PROBLEM - With the pictures set aside, reproduce each entry precisely as it reads.

*** Begin section ***

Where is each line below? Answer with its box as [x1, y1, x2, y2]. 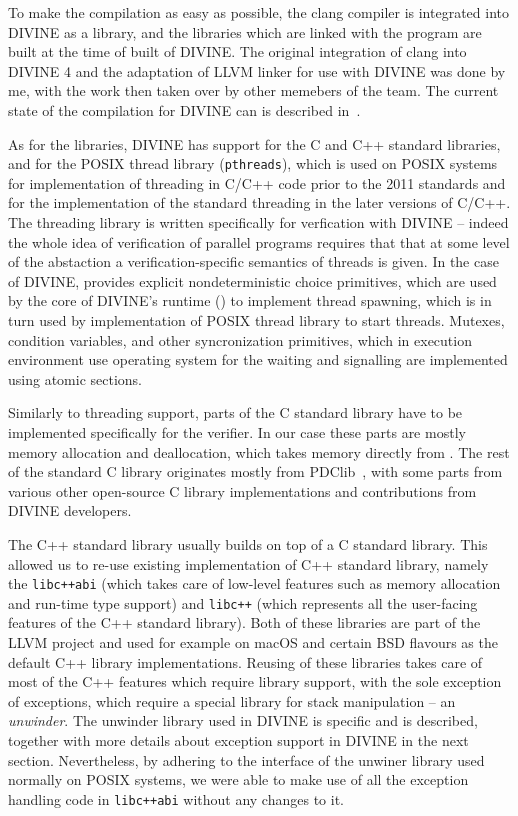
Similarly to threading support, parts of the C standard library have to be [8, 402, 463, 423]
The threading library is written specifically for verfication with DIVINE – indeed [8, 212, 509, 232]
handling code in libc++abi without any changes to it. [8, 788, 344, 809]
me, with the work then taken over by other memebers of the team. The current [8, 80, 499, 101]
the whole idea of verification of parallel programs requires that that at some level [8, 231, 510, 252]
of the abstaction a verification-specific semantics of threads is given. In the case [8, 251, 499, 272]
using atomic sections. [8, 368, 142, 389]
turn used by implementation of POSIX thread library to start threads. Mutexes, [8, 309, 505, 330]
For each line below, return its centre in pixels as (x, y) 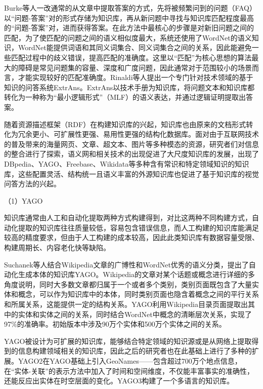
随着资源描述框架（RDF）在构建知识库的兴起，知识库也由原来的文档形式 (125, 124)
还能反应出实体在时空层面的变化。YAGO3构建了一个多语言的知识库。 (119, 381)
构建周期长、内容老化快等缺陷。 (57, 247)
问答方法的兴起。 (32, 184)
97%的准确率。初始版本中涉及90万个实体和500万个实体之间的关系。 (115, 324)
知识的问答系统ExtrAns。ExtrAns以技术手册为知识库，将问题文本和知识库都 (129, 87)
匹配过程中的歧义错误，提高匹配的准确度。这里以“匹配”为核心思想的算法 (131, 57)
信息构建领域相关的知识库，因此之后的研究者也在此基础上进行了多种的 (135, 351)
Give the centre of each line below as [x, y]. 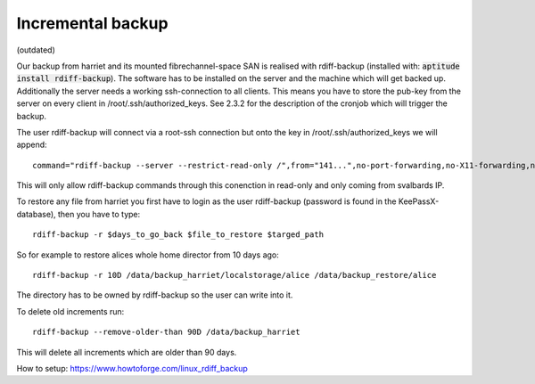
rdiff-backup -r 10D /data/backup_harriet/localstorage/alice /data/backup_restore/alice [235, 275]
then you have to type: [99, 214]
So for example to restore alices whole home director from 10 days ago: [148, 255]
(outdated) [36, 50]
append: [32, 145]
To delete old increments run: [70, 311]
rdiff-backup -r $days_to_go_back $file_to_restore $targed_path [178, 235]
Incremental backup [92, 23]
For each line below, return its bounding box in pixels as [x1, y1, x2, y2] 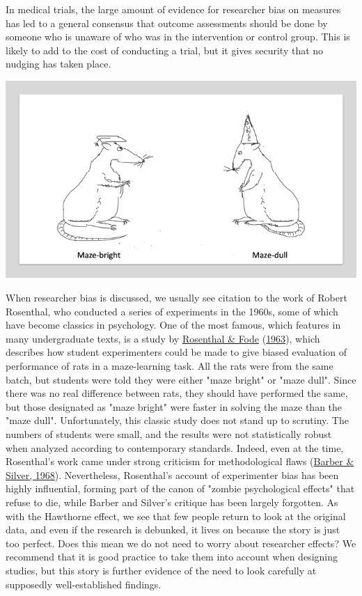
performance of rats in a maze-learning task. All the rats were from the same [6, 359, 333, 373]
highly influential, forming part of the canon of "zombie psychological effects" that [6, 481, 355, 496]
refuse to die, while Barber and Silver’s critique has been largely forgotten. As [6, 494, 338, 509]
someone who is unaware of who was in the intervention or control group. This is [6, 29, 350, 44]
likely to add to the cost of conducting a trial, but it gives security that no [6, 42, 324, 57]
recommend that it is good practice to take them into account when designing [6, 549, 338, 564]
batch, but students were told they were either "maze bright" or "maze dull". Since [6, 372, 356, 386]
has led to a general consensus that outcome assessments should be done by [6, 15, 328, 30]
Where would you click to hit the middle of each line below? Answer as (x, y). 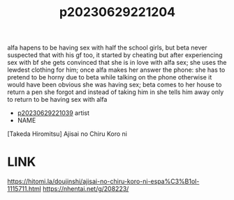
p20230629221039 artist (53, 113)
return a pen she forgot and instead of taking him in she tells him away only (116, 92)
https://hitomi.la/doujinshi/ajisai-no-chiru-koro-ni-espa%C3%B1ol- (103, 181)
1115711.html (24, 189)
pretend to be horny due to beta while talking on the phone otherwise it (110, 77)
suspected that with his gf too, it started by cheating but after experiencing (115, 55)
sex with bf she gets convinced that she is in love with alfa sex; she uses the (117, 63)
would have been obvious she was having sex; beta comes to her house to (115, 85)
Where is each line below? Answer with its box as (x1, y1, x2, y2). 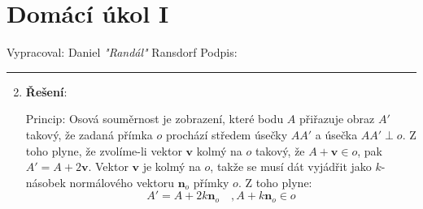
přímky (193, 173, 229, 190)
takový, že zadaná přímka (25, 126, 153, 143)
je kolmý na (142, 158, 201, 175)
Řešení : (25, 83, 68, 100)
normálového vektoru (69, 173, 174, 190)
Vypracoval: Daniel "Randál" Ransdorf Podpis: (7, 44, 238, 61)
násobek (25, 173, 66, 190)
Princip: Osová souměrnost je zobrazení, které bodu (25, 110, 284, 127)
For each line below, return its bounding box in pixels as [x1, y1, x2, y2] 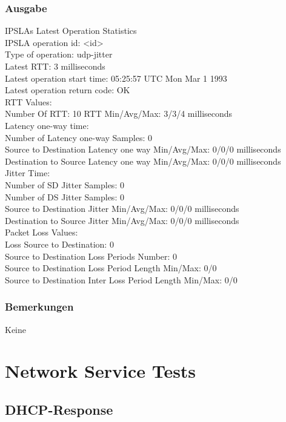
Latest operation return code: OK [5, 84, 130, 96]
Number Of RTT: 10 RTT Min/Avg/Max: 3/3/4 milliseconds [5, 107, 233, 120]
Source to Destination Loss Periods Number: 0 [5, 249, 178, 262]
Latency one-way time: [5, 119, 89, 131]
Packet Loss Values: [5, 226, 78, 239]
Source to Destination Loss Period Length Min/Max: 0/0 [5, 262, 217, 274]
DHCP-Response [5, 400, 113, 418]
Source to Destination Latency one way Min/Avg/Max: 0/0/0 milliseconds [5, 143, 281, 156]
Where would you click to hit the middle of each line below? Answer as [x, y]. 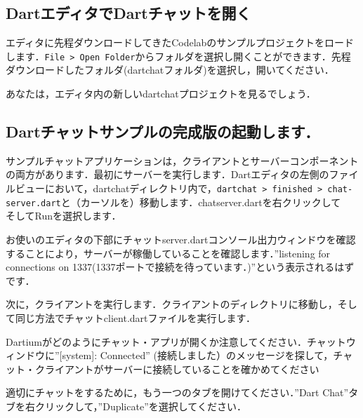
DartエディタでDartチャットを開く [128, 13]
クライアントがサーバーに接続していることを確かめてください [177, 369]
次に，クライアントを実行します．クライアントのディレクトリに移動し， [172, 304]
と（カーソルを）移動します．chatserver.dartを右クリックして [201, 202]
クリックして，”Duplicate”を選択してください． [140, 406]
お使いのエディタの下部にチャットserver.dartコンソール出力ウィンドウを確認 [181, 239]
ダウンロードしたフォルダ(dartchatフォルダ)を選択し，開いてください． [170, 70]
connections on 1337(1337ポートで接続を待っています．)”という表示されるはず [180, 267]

*** End section ***

RESULT FOR THIS EXERCISE -
Where is each line below? Answer with its box as [x1, y1, x2, y2]. 
Similarly to threading support, parts of the C standard library have to be [8, 402, 463, 423]
The threading library is written specifically for verfication with DIVINE – indeed [8, 212, 509, 232]
handling code in libc++abi without any changes to it. [8, 788, 344, 809]
me, with the work then taken over by other memebers of the team. The current [8, 80, 499, 101]
the whole idea of verification of parallel programs requires that that at some level [8, 231, 510, 252]
of the abstaction a verification-specific semantics of threads is given. In the case [8, 251, 499, 272]
using atomic sections. [8, 368, 142, 389]
turn used by implementation of POSIX thread library to start threads. Mutexes, [8, 309, 505, 330]
For each line below, return its centre in pixels as (x, y) 
随着资源描述框架（RDF）在构建知识库的兴起，知识库也由原来的文档形式 (125, 124)
还能反应出实体在时空层面的变化。YAGO3构建了一个多语言的知识库。 (119, 381)
构建周期长、内容老化快等缺陷。 (57, 247)
问答方法的兴起。 (32, 184)
97%的准确率。初始版本中涉及90万个实体和500万个实体之间的关系。 (115, 324)
知识的问答系统ExtrAns。ExtrAns以技术手册为知识库，将问题文本和知识库都 (129, 87)
匹配过程中的歧义错误，提高匹配的准确度。这里以“匹配”为核心思想的算法 (131, 57)
信息构建领域相关的知识库，因此之后的研究者也在此基础上进行了多种的 (135, 351)
Give the centre of each line below as [x, y]. 
rdiff-backup -r 10D /data/backup_harriet/localstorage/alice /data/backup_restore/alice [235, 275]
then you have to type: [99, 214]
So for example to restore alices whole home director from 10 days ago: [148, 255]
(outdated) [36, 50]
append: [32, 145]
To delete old increments run: [70, 311]
rdiff-backup -r $days_to_go_back $file_to_restore $targed_path [178, 235]
Incremental backup [92, 23]
For each line below, return its bounding box in pixels as [x1, y1, x2, y2] 
performance of rats in a maze-learning task. All the rats were from the same [6, 359, 333, 373]
highly influential, forming part of the canon of "zombie psychological effects" that [6, 481, 355, 496]
refuse to die, while Barber and Silver’s critique has been largely forgotten. As [6, 494, 338, 509]
someone who is unaware of who was in the intervention or control group. This is [6, 29, 350, 44]
likely to add to the cost of conducting a trial, but it gives security that no [6, 42, 324, 57]
recommend that it is good practice to take them into account when designing [6, 549, 338, 564]
batch, but students were told they were either "maze bright" or "maze dull". Since [6, 372, 356, 386]
has led to a general consensus that outcome assessments should be done by [6, 15, 328, 30]
Where would you click to hit the middle of each line below? Answer as (x, y). 
p20230629221039 artist (53, 113)
return a pen she forgot and instead of taking him in she tells him away only (116, 92)
https://hitomi.la/doujinshi/ajisai-no-chiru-koro-ni-espa%C3%B1ol- (103, 181)
1115711.html (24, 189)
pretend to be horny due to beta while talking on the phone otherwise it (110, 77)
suspected that with his gf too, it started by cheating but after experiencing (115, 55)
sex with bf she gets convinced that she is in love with alfa sex; she uses the (117, 63)
would have been obvious she was having sex; beta comes to her house to (115, 85)
Where is each line below? Answer with its box as (x1, y1, x2, y2). 
přímky (193, 173, 229, 190)
takový, že zadaná přímka (25, 126, 153, 143)
je kolmý na (142, 158, 201, 175)
Řešení : (25, 83, 68, 100)
normálového vektoru (69, 173, 174, 190)
Vypracoval: Daniel "Randál" Ransdorf Podpis: (7, 44, 238, 61)
násobek (25, 173, 66, 190)
Princip: Osová souměrnost je zobrazení, které bodu (25, 110, 284, 127)
For each line below, return its bounding box in pixels as [x1, y1, x2, y2] 
Latest operation return code: OK [5, 84, 130, 96]
Number Of RTT: 10 RTT Min/Avg/Max: 3/3/4 milliseconds [5, 107, 233, 120]
Source to Destination Loss Periods Number: 0 [5, 249, 178, 262]
Latency one-way time: [5, 119, 89, 131]
Packet Loss Values: [5, 226, 78, 239]
Source to Destination Loss Period Length Min/Max: 0/0 [5, 262, 217, 274]
DHCP-Response [5, 400, 113, 418]
Source to Destination Latency one way Min/Avg/Max: 0/0/0 milliseconds [5, 143, 281, 156]
Where would you click to hit the middle of each line below? Answer as [x, y]. 
DartエディタでDartチャットを開く [128, 13]
クライアントがサーバーに接続していることを確かめてください [177, 369]
次に，クライアントを実行します．クライアントのディレクトリに移動し， [172, 304]
と（カーソルを）移動します．chatserver.dartを右クリックして [201, 202]
クリックして，”Duplicate”を選択してください． [140, 406]
お使いのエディタの下部にチャットserver.dartコンソール出力ウィンドウを確認 [181, 239]
ダウンロードしたフォルダ(dartchatフォルダ)を選択し，開いてください． [170, 70]
connections on 1337(1337ポートで接続を待っています．)”という表示されるはず [180, 267]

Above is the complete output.